Although the Amazon outage was caused by an honest mistake, no company wants to give users unfettered control to take down critical systems.
According to a paper by Jon Mark Allen that was published by the SANS Institute, a company specializing in information security and cybersecurity training, companies can and should implement critical security controls, even when in the cloud.
These controls include creating a complete inventory of authorized devices. Another critical access control that should be put in place revolves around administrative privileges; as Allen writes: “employees have access to do their job, but no more — or less — access than is actually needed.”
Companies can use identity and access management tools, often built into cloud platforms, to create administrative accounts that can be granted granular permissions across the entire cloud infrastructure, Allen notes. Additionally, Allen points out that Amazon’s “Best Practices” document “recommends the root account credentials be stored away safely, and general use accounts created for each system administrator or service that requires access.”
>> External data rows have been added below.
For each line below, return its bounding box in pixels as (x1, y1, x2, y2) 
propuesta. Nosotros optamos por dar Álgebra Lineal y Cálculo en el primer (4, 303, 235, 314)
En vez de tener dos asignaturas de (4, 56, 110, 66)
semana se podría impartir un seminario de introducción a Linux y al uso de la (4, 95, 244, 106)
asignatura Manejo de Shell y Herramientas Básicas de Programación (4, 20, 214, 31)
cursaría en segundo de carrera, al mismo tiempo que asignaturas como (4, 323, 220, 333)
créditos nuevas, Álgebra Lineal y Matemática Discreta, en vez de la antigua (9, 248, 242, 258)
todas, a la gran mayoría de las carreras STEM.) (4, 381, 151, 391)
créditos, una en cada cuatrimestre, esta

In addition to creating access controls that limit what services and privileges users can make to cloud systems, it’s also a wise idea for businesses to work with multiple cloud providers. That way, if one experiences a failure, the company’s services that depend on the platform don’t go offline as well.
However, before deciding to go with multiple cloud providers, organizations can spread applications and workloads across multiple availability zones or sets within regions, as a Networks Asia report notes. Users can also spread their apps across multiple regions.
“The ultimate protection would be to deploy the application across multiple providers, for example using Microsoft Azure, Google Cloud Platform or some internal or hosted infrastructure resource as a backup,” the report notes.
Identifying how much a business depends on the cloud to function could help determine which steps are needed. If a company relies heavily on the cloud, it will want to make its operations as fault tolerant as possible.
Finn notes that using multiple cloud service providers (CSPs) “isn’t a VM replication solution; it’s a data replication solution, so I would have to run networks, storage, and virtual machines in the secondary cloud.”
However, Finn notes that using multiple CSPs requires companies to “manage multiple vendor contracts, maybe including a third ‘witness’ cloud vendor to redirect clients between the primary and secondary clouds.” It also entails more complex infrastructure and higher costs, he says.